A slow-moving easterly wave that has been trackable for about five days is now arriving at the Yucatan peninsula, with a 1008mb surface low centered on the northern Honduras coast and about 80 miles east of the Belize coast. It is quite unusual to have any noteworthy easterly wave activity so early in the season, and this is the second wave this month. An aircraft recon mission that was planned for the area later this afternoon to get a better assessment of the intensity has been canceled due to proximity to land... will have to wait for its re-emergence into the Bay of Campeche for next flight.
|Early morning visible satellite image of the disturbance. The past track of the center is shown by the black line, the current location is the red L, and the potential future track is in bright green.|
This disturbance has been very slow to develop... one reason is its proximity to land (it tracked over northern South America for the last few days), and another is its low latitude (doesn't get much of a rotational boost from the Coriolis effect). Now, it will be trekking over land again, but could emerge into the Bay of Campeche tomorrow and stand a chance of further development.

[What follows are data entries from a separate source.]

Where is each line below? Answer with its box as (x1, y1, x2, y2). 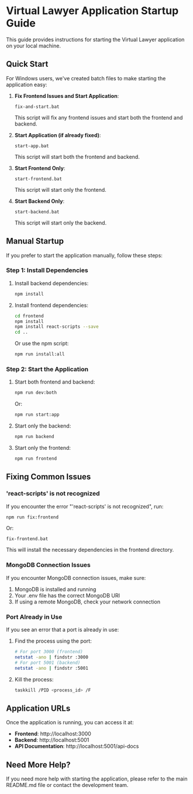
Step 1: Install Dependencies (6, 266, 89, 274)
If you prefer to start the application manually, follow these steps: (6, 252, 163, 259)
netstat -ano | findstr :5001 (14, 665, 89, 671)
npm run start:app (14, 412, 60, 418)
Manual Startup (6, 236, 64, 246)
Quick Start (6, 59, 49, 69)
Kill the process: (14, 676, 54, 683)
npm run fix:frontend (6, 514, 59, 520)
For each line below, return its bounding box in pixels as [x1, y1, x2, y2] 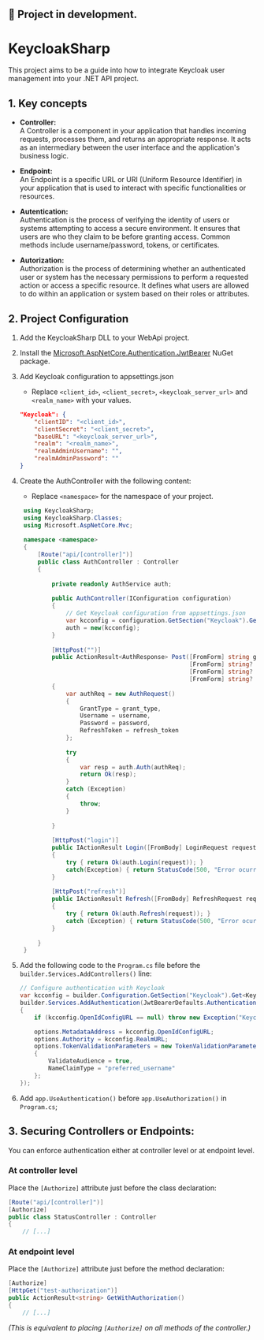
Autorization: [19, 255, 65, 265]
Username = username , [80, 712, 151, 720]
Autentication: [19, 207, 69, 217]
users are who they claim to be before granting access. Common [19, 232, 231, 241]
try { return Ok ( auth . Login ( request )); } [65, 858, 204, 866]
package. [19, 356, 50, 366]
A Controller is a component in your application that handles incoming [19, 126, 247, 136]
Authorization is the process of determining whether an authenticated [19, 264, 246, 274]
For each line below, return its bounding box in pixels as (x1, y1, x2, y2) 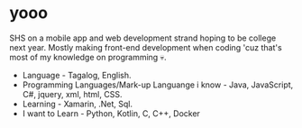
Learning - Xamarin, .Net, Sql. (22, 98, 133, 109)
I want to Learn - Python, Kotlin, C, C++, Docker (22, 107, 201, 119)
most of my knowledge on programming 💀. (9, 51, 167, 62)
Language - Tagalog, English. (22, 69, 133, 80)
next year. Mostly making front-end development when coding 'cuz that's (9, 41, 282, 52)
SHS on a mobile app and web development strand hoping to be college (9, 32, 277, 43)
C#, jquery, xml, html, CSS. (22, 88, 123, 99)
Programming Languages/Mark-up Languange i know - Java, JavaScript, (22, 79, 294, 90)
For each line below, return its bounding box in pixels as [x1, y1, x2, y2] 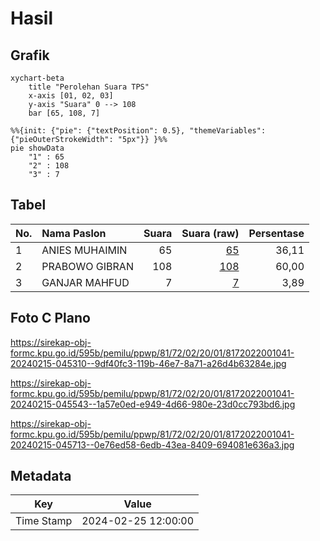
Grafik [10, 47, 50, 64]
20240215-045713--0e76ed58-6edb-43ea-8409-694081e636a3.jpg [10, 438, 295, 451]
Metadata [10, 468, 72, 485]
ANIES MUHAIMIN [41, 243, 128, 257]
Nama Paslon [41, 226, 107, 240]
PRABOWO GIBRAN [41, 259, 134, 273]
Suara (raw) [181, 226, 240, 240]
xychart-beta [10, 73, 65, 83]
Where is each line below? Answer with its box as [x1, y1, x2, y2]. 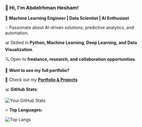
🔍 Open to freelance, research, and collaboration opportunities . [5, 56, 137, 62]
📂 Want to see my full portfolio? [5, 68, 70, 73]
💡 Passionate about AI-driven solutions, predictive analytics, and [5, 25, 134, 30]
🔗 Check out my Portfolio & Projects [5, 77, 78, 83]
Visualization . [5, 47, 33, 53]
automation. [5, 30, 29, 36]
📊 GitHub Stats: [5, 86, 38, 92]
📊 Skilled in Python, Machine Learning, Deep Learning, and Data [5, 40, 137, 45]
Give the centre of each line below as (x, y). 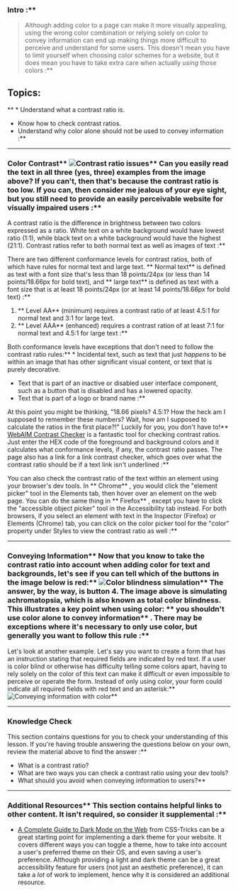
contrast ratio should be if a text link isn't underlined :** (88, 464)
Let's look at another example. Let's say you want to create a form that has (117, 651)
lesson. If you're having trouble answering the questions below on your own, (119, 744)
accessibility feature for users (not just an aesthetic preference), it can (120, 867)
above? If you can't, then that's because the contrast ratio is (113, 181)
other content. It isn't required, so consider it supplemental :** (117, 814)
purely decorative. (34, 370)
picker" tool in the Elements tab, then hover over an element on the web (112, 493)
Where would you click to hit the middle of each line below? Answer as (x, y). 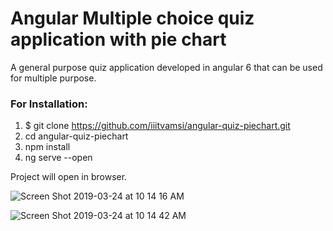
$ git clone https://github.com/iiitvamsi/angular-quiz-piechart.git (157, 126)
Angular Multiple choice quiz (132, 18)
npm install (47, 147)
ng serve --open (58, 158)
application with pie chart (118, 39)
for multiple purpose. (53, 78)
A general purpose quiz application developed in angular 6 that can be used (166, 67)
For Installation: (49, 104)
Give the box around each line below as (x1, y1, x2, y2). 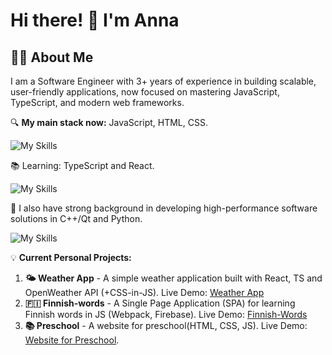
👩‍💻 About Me (10, 49, 94, 66)
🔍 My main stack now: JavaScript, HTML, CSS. (10, 117, 208, 128)
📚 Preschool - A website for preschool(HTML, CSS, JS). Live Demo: (24, 320, 308, 331)
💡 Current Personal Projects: (10, 252, 132, 263)
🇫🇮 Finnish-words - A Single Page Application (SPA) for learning (24, 297, 296, 309)
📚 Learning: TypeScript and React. (10, 160, 155, 171)
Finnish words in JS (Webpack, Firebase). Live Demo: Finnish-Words (24, 309, 308, 320)
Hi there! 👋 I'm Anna (10, 9, 180, 32)
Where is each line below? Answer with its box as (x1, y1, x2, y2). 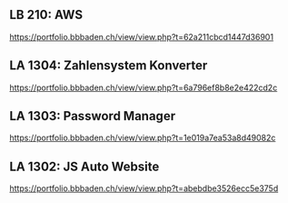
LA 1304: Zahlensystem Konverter (9, 58, 208, 74)
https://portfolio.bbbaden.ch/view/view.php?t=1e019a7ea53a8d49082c (9, 132, 276, 144)
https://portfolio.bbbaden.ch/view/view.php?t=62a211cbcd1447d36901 (9, 31, 274, 42)
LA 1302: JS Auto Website (9, 158, 160, 174)
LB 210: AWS (9, 7, 84, 23)
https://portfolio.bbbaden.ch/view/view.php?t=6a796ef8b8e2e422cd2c (9, 82, 278, 93)
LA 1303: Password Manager (9, 108, 175, 124)
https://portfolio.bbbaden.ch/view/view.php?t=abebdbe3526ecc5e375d (9, 183, 279, 194)
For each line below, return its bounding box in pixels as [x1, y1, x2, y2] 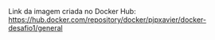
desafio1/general [8, 24, 63, 32]
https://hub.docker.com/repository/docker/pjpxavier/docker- [8, 15, 207, 24]
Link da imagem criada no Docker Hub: [8, 7, 137, 16]
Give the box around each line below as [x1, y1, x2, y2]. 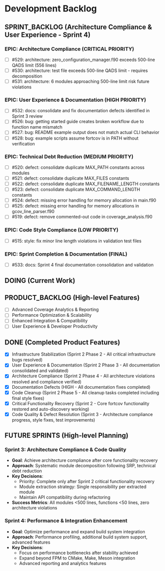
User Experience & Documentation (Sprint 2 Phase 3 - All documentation [11, 362, 160, 368]
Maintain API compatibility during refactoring [19, 495, 111, 500]
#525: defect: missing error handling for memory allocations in [11, 203, 139, 209]
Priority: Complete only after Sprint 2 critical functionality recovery [19, 479, 155, 485]
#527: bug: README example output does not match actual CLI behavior [11, 130, 160, 136]
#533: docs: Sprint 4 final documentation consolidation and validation [11, 262, 154, 268]
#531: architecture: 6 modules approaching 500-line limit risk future [11, 78, 150, 84]
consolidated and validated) [11, 368, 69, 374]
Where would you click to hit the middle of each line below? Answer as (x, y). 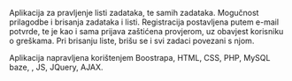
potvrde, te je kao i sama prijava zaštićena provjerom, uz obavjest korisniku (146, 31)
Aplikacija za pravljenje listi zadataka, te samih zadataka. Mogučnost (134, 13)
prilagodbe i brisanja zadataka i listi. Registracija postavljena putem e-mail (144, 22)
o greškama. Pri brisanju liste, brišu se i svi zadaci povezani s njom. (132, 40)
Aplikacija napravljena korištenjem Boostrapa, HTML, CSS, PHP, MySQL (140, 58)
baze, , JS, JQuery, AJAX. (56, 67)
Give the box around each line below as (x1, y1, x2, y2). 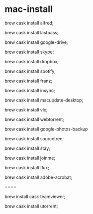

If it ends up tracking over Mexico, then it is finished.
The majority of models keep it right along the extreme southern Bay of Campeche, again too close to land to strengthen much, but still capable of producing a lot of rain. The forecast motion is WNW-NW, which would bring the center into the Tampico, Mexico area on Thursday. There are currently no watches or warnings associated with this disturbance, but as always, you can find the latest watches and warnings on the NHC website.
If this disturbance should reach tropical storm intensity, the next name on the list is Barry. A trivia nugget: Barry is one of the original names introduced to the lists back in 1983. The only "B" storm to get retired since the modern era of naming began in 1979 is Bob in 1991.